Red Riviera

Home > Other > Red Riviera > Page 10
Red Riviera Page 10

by David Downie


  Home? It was a cramped, impractical crow’s nest of a studio apartment in a centuries-old building, a hulking, haunted reconverted fortress-tower astride the eleventh-century castellated walls of the city. But she had come to love it, even though the neighborhood was at best transitional. In the last two years, the area had become unappealingly trendy, an edgy place of dark shadows and strong smells only recently pried away from the drug dealers, prostitutes, and traffickers of migrants.

  Yes, she said to herself, recognizing that she was more than tired, yes, a long, vigorous walk will do me good. She knew it would. Fear was not an issue. Daria had never feared her fellow humans. When young, she had trained as a gymnast, kick-boxer, and practitioner of Okinawan karate. She was also armed with a police ordnance pistol and was a very good shot.

  Striding down the verdant zigzags of Via Giovanni Battista Marsano, past the Soviet-style postwar housing projects and into the valley below, two shop signs on the same premodern corner caught her eye. One advertised a trattoria serving home-cooked Ligurian specialties such as pasta al pesto at affordable prices. The other offered the services of a funeral home. She hoped a thick wall separated the two and the kitchen was not shared.

  Jogging left on the nondescript Via Donghi, a residential street at the bottom of the hill, her eye was caught again, this time by an electric votive candle flickering on a tall, ugly modern building. She paused, glancing around to make sure no one was watching, then placed the lily in a wire flower rack below a commemorative plaque.
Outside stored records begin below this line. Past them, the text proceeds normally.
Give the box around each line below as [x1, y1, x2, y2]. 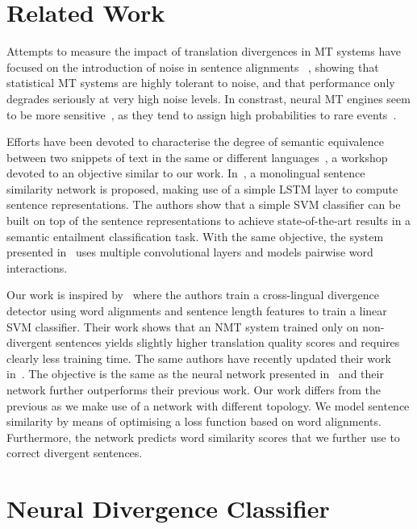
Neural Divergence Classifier [6, 492, 330, 525]
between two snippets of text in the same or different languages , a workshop [6, 148, 388, 165]
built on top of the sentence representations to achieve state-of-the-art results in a [6, 212, 411, 229]
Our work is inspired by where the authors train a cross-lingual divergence [6, 286, 379, 303]
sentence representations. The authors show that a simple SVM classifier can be [6, 196, 401, 213]
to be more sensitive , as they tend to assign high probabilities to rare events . [6, 106, 397, 123]
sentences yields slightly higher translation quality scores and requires [56, 334, 400, 351]
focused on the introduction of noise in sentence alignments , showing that [6, 58, 379, 75]

  There were dozens, perhaps hundreds, of similar street-corner shrines and plaques in Genoa and up and down the Italian Riviera. Each recalled the heroism of a partisan shot by the Fascists or Nazis. The numbers of dead seemed daunting, even by the colossal standards of World War Two.

  Numbers brought her mind back to the business at hand. Were the criminals who had stolen the body parts college pranksters, or did they belong to some crazy cabalistic Catholic group, adepts of numerology, she wondered? Twenty-seven was three times nine, she said to herself, three times three times three, and the number two added to the number seven made nine, as Willem Bremach had joked. Had he joked? Thirty-three was another of those sacred numbers, she knew, the age of Christ crucified but also two threes set side by side. Daria shook her head. Nonsense, it had to be a coincidence, or some kind of prank.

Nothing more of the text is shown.